Мы с Настей безотрывно наблюдали за их работой, хладнокровно направляя на них оружие. Я пребывал в необычном шоковом спокойствии; когда вокруг то и дело льется кровь, минуты без насилия становятся безмятежными, и я решил для себя совершенно точно: «больше никто сегодня не пострадает».
— Все лицом вниз, руки за голову. — В приказном тоне продолжал я. Все четверо замерли, упираясь лицами в траву в ожидании экзекуции. Я не думал о том, как выразить свои эмоции и свое состояние, я лишь сделал глубокий дрожащий вдох и начал говорить. — Как это, Феликс? Что это значит? Два месяца назад ты рассказывал мне свой план преображения мира, говорил о сострадании, о том, что люди будут жить, как братья, под твоим началом. А теперь ты…, - пытаясь завершить предложение, я ощутил, как мои нервы приблизились к точке срыва, в горле защемило, и на глазах начали наворачиваться слезы, — ты убил эту женщину. Она ведь была твоей копией, как ты мог так хладнокровно… — И снова ступор, снова мой голос подрагивал. Это, черт возьми, не по-мужски, но я ничего не мог поделать. Видимо, я еще не готов был видеть смерть и ходить рядом с ней по тонкой грани. — Я все понял, Феликс, — уже несколько спокойнее продолжил я, — в твоем самокопировании я почему-то представлял тебя сложным коллективным интеллектом. Теперь я вижу, насколько это далеко от истины. Ты не коллективный интеллект, — тут мой тон начал непроизвольно подниматься, — вы все просто толпа особей, которым плевать друг на друга. Вы ничуть не лучше остальных людей, даже хуже, потому что все — копии эгоистичного, запертого в себе социопата. Ты хотел создать вирус — ты его создал. Этот вирус и есть ты, и он погубит человечество, если его не остановить. — Тон моего голоса колебался между спокойным и нервным, почти взрывным, я сам становился похож на ненормального. — Пора начать дезинфекцию. — Я направил ствол на одного из них, надеясь, что он это заметит. Для убедительности, я щелкнул полувзводом.
— Стой! Не надо! — Вдруг сорвался один из них. — У меня жена и трое детей, они не знают, что я обратился. — Он разорялся, раздувая ртом песок, и даже под страхом смерти он выражался почти безэмоционально, просто потому что не умел иначе, но, зная Феликса, я понимал: он был напуган до смерти.

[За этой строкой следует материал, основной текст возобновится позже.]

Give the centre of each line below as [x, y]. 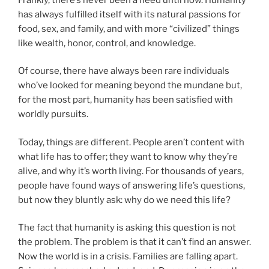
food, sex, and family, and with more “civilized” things [129, 29]
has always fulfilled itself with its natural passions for [129, 14]
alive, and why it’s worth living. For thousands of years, [131, 171]
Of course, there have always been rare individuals [124, 71]
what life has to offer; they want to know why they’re [128, 156]
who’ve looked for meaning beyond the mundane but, [130, 85]
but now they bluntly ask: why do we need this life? [124, 200]
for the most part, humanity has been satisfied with [125, 100]
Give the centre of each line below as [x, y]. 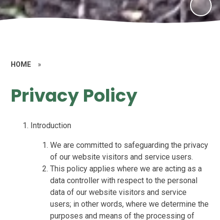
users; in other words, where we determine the [130, 204]
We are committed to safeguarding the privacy [129, 145]
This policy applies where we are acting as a [126, 168]
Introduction [51, 125]
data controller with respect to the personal [124, 180]
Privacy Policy [74, 96]
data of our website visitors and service [119, 192]

Я не говорил ни слова и намеренно давил на него своей невозмутимостью. — Моя дочь ждет ребенка… — Вдогонку прохрипел он.
"Твою мать…", — подумал я, и мой взгляд резко изменился. Теперь на мою совесть давили тысячи ничего не подозревающих людей, с кем Феликс легко и незаметно породнился. Он и вправду настоящий вирус — зараженную клетку нельзя попросту удалить без вреда для организма, ее необходимо вылечить. Как это сделать, никто не знал. Я снова посуровел лицом, мои пальцы крепко сжали рукоятку.
— Андрей, не надо. — Опять взмолился он. — Совесть замучает тебя.

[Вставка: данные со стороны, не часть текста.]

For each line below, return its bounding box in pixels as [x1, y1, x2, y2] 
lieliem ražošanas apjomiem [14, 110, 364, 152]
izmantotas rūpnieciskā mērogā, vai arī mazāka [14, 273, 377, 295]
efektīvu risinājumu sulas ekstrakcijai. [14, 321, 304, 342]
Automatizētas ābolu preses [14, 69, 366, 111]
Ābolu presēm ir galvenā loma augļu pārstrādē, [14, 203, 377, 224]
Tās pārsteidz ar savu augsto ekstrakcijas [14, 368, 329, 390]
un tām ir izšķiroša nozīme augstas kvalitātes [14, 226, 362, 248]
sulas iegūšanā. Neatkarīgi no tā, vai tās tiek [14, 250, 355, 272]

Его довод был чертовски сильным, но я неотступно направлял на них оружие.
— Держи их на мушке. — Я оставил пленников Насте, а сам направился к полицейской машине.

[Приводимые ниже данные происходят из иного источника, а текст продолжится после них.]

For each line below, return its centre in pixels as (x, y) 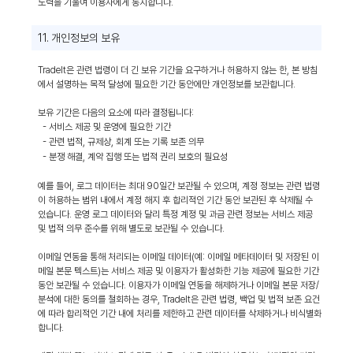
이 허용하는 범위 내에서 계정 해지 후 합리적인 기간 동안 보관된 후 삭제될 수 (175, 200)
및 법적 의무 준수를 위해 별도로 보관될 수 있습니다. (131, 229)
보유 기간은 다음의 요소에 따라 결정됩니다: (116, 113)
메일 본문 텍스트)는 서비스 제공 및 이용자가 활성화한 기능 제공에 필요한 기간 (178, 271)
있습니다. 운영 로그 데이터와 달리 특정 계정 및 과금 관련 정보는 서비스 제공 (175, 214)
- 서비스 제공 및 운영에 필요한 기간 (107, 127)
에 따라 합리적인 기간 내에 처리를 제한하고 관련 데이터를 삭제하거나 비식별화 (180, 314)
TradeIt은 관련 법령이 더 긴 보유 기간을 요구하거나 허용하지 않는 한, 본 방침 (178, 70)
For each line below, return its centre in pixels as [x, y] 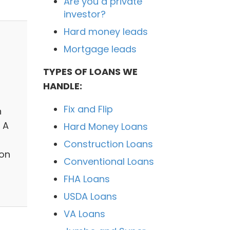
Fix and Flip [88, 109]
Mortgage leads [100, 49]
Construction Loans [108, 144]
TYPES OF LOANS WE [90, 71]
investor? [84, 14]
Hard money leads [106, 31]
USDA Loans [90, 196]
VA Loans [84, 214]

Четырьмя выстрелами я спустил колеса и снова возник над спинами Феликса, подобно палачу. Нужно было что-то сказать напоследок, подвести черту, кратко и емко объяснить ему его никчемность, но это не имело смысла. Его больше нельзя было воспринимать как человека, это вирус, каждый его экземпляр опасен, но бороться с каждым в отдельности бесполезно. Вероятно, это осознание стало моим первым значимым шагом на пути борьбы с Феликсом.